━━ Data for review ━━

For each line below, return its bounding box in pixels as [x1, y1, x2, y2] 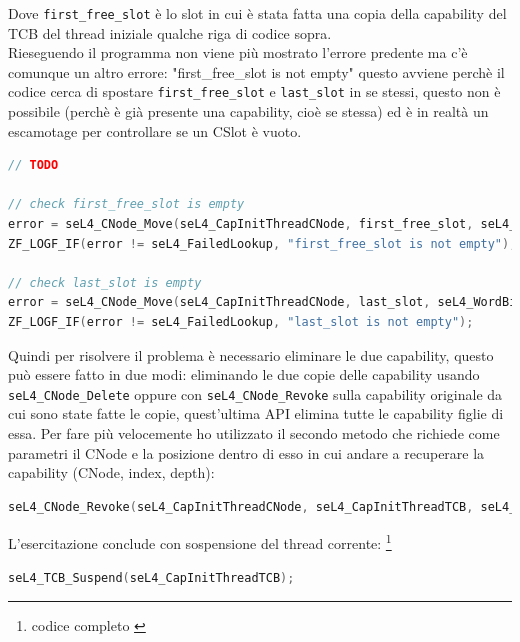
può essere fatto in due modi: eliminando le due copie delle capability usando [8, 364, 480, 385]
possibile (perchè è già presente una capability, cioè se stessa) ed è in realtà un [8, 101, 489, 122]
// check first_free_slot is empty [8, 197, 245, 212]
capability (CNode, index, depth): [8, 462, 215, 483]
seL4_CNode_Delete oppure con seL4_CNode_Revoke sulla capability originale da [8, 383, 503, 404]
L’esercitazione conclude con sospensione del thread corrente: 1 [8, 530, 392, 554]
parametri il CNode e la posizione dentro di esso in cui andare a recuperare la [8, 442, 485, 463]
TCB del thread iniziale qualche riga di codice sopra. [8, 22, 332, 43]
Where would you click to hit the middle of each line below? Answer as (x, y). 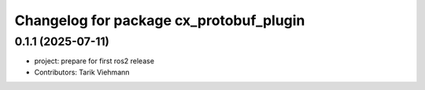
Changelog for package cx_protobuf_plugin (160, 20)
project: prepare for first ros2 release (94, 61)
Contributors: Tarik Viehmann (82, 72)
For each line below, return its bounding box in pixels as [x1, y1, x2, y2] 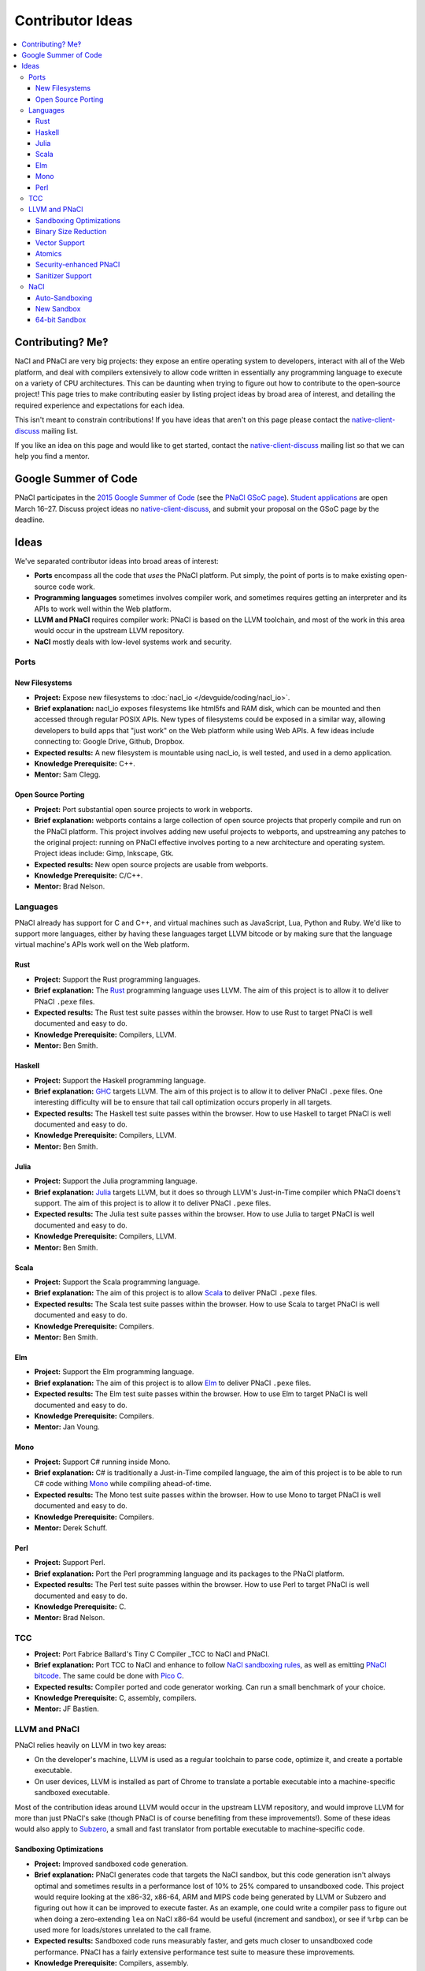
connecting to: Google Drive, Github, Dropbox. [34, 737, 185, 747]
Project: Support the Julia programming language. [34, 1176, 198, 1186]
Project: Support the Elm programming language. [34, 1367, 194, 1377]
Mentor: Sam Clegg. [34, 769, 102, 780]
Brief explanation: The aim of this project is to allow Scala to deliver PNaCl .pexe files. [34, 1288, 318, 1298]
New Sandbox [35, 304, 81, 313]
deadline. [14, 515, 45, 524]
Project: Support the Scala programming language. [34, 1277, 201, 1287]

━━━
━━ Data for review ━━

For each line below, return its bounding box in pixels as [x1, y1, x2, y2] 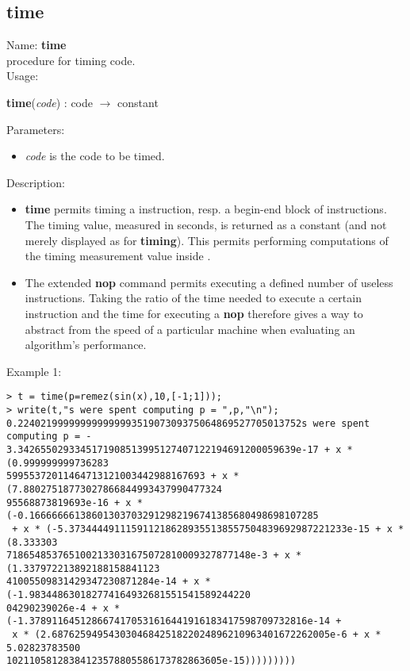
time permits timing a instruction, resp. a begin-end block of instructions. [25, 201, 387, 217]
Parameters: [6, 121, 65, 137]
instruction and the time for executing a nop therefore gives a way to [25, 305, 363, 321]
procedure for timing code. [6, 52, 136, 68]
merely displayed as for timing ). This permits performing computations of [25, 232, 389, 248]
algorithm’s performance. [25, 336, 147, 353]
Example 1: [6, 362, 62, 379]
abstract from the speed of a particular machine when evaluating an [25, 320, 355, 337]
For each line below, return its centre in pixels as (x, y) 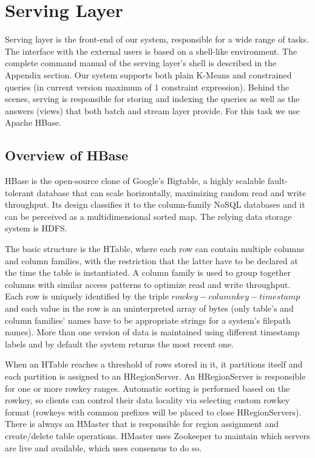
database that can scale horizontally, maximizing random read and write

━━━

→ Required work
Could you restate, word for word, the lines above from the one with "Brief explanation: The" to the one with "Project: Support the Scala", both included?

→ Written solution
Brief explanation: The aim of this project is to allow Scala to deliver PNaCl .pexe files. [34, 1288, 318, 1298]
New Sandbox [35, 304, 81, 313]
deadline. [14, 515, 45, 524]
Project: Support the Scala programming language. [34, 1277, 201, 1287]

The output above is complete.